● Data supplied:
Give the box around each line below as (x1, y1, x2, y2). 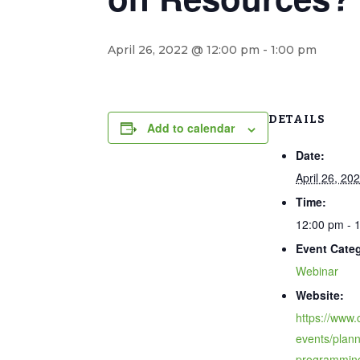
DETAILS (268, 112, 326, 127)
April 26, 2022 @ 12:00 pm (108, 43, 260, 58)
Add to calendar (147, 120, 235, 137)
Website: (296, 286, 344, 303)
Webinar (296, 262, 338, 279)
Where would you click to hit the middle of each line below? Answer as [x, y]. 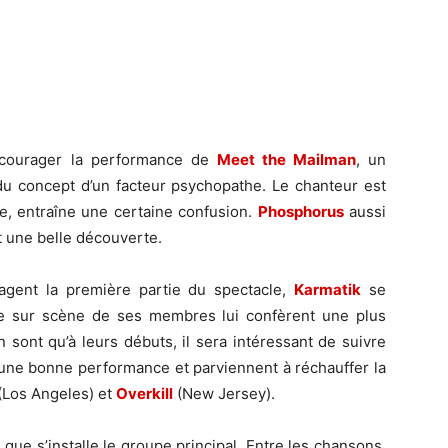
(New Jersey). [224, 393]
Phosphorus [300, 211]
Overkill [144, 393]
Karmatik [328, 289]
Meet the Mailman [286, 159]

● Exercise:
Copy all the material above exactly, but skip each image.

● Solution below:
Give the box around each line below as (x1, y1, x2, y2). 
DETAILS (268, 112, 326, 127)
April 26, 2022 @ 12:00 pm (108, 43, 260, 58)
Add to calendar (147, 120, 235, 137)
Website: (296, 286, 344, 303)
Webinar (296, 262, 338, 279)
Where would you click to hit the middle of each line below? Answer as [x, y]. 
(New Jersey). [224, 393]
Phosphorus [300, 211]
Overkill [144, 393]
Karmatik [328, 289]
Meet the Mailman [286, 159]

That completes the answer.